Ночь прошла словно в бреду, а утром, проснувшись, я взял полотенце и пошел на море купаться. Спрашивается, зачем? Затем, что если раньше я был абсолютно равнодушен к водным процедурам, то теперь меня преследовало глупое убеждение, что быть на море и уехать без загара – западло (воспоминания о тупых развлечениях древних людей шли в комплекте с алхимическими секретами). И что характерно: старики как-то сумели с этим справиться.
Я расстелил на гравии большую простыню и начал принимать солнечные ванны. В этом дебильном занятии ко мне немедленно присоединился Алех.
– П-привет. Н-ну, к-как?
– Успешно, – я не стал грузить его особенностями некромантических ритуалов. – Ты вообще-то там был?
– Н-нет, не п-пуска-а…
– Понятно.
Да, все эти мрачные коридоры и ощущение глубины могли окончательно свихнуть мозги впечатлительному белому.
– А почему вы наверху не роете?
– З-зачем?
– Здесь был насыпной остров – сначала сделали стенки, потом набили внутрь всякий хлам, а сверху засыпали песочком и выстроили дома. Остатки вулкана защищали все это от морских течений, а то, что камней не видать, так это основание за столько лет просело или море поднялось, уровень фундаментов оказался под водой. Наверняка под нами до фига артефактов!

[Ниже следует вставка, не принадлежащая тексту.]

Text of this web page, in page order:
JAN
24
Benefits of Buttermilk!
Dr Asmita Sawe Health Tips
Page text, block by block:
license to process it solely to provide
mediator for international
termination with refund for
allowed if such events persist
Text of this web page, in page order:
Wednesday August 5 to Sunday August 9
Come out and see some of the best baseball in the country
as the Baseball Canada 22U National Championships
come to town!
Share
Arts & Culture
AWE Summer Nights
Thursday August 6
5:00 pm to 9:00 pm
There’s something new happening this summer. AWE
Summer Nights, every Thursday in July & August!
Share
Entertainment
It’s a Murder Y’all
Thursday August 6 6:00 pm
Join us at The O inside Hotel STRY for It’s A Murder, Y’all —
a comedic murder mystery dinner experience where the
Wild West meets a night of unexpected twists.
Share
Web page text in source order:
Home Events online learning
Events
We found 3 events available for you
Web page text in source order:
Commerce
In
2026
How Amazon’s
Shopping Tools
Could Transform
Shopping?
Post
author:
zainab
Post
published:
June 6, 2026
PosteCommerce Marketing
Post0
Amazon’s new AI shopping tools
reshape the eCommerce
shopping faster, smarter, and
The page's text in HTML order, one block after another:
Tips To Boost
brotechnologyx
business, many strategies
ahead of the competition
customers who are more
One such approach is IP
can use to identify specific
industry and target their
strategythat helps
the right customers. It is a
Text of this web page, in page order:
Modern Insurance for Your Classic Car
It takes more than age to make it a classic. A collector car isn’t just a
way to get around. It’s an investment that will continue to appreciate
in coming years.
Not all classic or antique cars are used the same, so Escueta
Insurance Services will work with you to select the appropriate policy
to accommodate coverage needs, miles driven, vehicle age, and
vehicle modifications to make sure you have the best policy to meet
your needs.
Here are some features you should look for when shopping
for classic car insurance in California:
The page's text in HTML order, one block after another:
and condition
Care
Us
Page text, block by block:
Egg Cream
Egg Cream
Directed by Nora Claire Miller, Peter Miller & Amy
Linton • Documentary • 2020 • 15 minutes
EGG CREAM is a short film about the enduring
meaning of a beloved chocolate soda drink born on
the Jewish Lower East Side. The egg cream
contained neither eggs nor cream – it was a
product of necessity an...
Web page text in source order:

Алех, с интересом, оглядел угловатые дюны.
– С чего т-ты взял?
– Масси это знала, – пояснил я. И в ответ на недоуменный взгляд: – Мессина Фаулер, покойница, которую мы поднимали. А ты о чем подумал?
– Н-надо бы к-копнуть…
Я пожал плечами. Белый мог проникнуть в прошлое только так – через осколки камней и куски керамики, увидеть мир глазами умершего ему было не дано. Какая ирония! Каждого белого от рождения преследует способность понимать и сострадать, но при этом добиться ТОЖДЕСТВА может только черный.

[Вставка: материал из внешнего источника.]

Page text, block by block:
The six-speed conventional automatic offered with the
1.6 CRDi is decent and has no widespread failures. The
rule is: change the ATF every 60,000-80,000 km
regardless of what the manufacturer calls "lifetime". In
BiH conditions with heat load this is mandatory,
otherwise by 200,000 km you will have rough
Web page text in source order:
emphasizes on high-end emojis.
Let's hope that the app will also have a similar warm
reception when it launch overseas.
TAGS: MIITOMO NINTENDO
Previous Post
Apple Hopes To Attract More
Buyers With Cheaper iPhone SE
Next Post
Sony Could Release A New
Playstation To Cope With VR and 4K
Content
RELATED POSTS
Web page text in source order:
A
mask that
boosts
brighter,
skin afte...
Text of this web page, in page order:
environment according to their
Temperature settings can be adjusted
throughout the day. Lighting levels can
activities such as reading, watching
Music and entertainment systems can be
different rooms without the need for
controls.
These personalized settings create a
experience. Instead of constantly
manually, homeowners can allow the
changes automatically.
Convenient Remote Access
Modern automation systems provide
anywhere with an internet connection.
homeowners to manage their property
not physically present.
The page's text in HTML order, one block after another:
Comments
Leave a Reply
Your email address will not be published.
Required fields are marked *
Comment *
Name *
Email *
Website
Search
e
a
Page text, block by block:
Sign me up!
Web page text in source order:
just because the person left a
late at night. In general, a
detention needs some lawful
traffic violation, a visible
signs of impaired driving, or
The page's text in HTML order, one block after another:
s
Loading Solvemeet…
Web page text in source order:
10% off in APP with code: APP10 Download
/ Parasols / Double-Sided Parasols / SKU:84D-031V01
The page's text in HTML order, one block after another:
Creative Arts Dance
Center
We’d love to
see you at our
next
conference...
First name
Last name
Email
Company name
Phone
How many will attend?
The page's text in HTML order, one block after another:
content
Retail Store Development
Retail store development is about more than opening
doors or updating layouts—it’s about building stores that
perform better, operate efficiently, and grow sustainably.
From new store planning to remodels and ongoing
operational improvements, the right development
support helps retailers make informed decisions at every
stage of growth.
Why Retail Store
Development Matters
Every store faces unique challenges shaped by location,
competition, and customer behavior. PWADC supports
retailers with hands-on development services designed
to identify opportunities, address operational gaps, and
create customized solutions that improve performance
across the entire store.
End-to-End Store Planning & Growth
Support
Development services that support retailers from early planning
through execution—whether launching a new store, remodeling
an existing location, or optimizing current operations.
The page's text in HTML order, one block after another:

А потом полдня тосковать об отсутствии зонтика и удобного лежака на пляже. Бред!
Решительно свернув простыню, я отправился искать кого-нибудь более здравомыслящего, чем ушибленный ритуалом некромант. Например, нашего полковника. Это ведь он придумал зомби поднимать, так?
Армейский эмиссар оккупировал столовую, как самую большую палатку со столом, где и сидел, обложившись ворохом бумажек.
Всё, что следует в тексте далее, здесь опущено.